Task statement: Give again the line that contains "name = models.CharField(max_length=50, unique=True)" and every line after it to the end of the records. Keep them exactly as they are and add nothing.

(Entries supplied)

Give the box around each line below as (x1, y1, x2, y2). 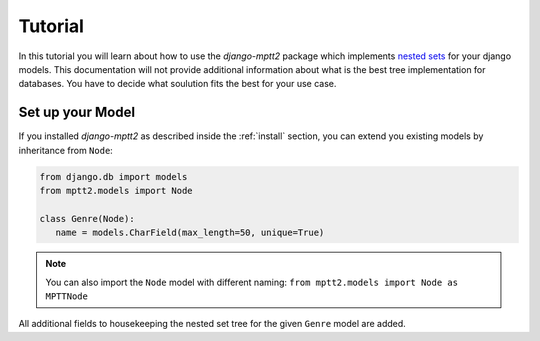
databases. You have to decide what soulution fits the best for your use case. (18, 78, 337, 90)
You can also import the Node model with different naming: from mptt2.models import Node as (45, 276, 459, 288)
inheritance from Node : (18, 144, 114, 156)
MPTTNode (45, 290, 89, 302)
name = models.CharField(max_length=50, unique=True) (55, 227, 325, 239)
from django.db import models (39, 171, 188, 182)
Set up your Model (18, 104, 135, 121)
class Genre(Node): (39, 213, 135, 224)

(End Entries supplied)

Your response:
name = models.CharField(max_length=50, unique=True) (55, 227, 325, 239)
from django.db import models (39, 171, 188, 182)
Set up your Model (18, 104, 135, 121)
class Genre(Node): (39, 213, 135, 224)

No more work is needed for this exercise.